Build a crawler agent pool

Anti-reptiles are numerous, the most common one is to check the Header, and the second is to block the IP based on the frequency of the visit. There are many websites that provide agents on the Internet, but the actual available IP is very small, and the purchase of the charging interface is not suitable for small projects. Therefore, it is very necessary to build a pool of your own crawler agent.

Effect

The schematic diagram of the program operation is as follows:

The database diagram is as follows:

Introduce

To get the available proxy IP, the port scan efficiency is too low. Considering the daily demand of the crawler is not large, it is most convenient to climb down from the existing proxy website. During the actual testing process, it was found that the IP availability rate provided by online proxy websites is also very low. It may be that their detection rules use Baidu and other websites as targets to check the return value. However, this method is not accurate. After all, many agents may be reversed. Well-known sites such as Baidu.

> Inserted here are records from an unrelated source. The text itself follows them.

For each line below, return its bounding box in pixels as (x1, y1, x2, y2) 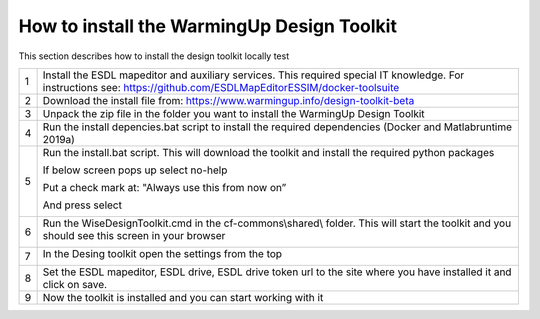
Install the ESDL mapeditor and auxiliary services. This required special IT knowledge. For (42, 68, 465, 82)
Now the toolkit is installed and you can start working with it (42, 290, 324, 304)
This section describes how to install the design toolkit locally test (18, 50, 290, 62)
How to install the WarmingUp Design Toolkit (18, 15, 397, 37)
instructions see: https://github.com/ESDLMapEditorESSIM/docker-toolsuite (42, 80, 400, 94)
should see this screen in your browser (42, 228, 226, 242)
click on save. (42, 277, 108, 291)
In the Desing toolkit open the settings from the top (42, 246, 283, 260)

Due to the different processing methods of X_FORWARDED_FOR, the classification of agents on the network is divided into transparent proxy and anonymous proxy, and anonymous proxy is divided into general agent and high-hiding agent. Since it is for the hidden nature of reptiles, you can only consider the high-hiding agent and do it yourself.

Step

First look for some existing agency websites, Google can find a lot. Analysis of their characteristics, found that IP, port, protocol are displayed in a table, naturally think of using BeautifulSoup’s find_all to filter, plus IP and other data format determination, you can unify the screening rules of all sites, write a general crawler It is.

After climbing the data, you need to save it into the database, using sqlite3, in fact, still use the SQL syntax, so it is best to package it.

The next step is to verify the availability of the IP. Here, http://httpbin.org/ip is used as the basis for judging. If the returned url is the same as the proxy, then the IP is determined to be available.

After determining that the IP is available, call the Taobao interface to get the geographical location of the IP and update it to the database.

The full code is on my Github[(https://github.com/SymeonChen/spider-proxy-pool)] (https://github.com/SymeonChen/spider-proxy-pool). Here are some key codes posted.


It is I/O intensive to determine whether IP is available, so multithreading is faster, so multiprocessing.dummy is called here.

1
2
3
4
5
6
7
8
from multiprocessing.dummy import Pool as ThreadPool
pool = ThreadPool(30)

results = dboperation.selectAllAddress()
pool.map(ipverify.checkAllAddress,results)

pool.close()
pool.join()


To determine whether the IP format is correct, there are many online methods, here the ipaddress module is called to complete the check, so the Python version must be greater than 3.3.

1
2
3
4
5
6
7
8
import ipaddress

def ip_isvalid(address):
try:
ipaddress.IPv4Address(address)
return True
except ipaddress.AddressValueError:
return False


Problem

  1. The proxy availability is low. If you need more than 100+ agents, you need to increase the crawled website.
  2. No external service is provided. Although the available IP is available, it is more convenient to call if it is made into an API.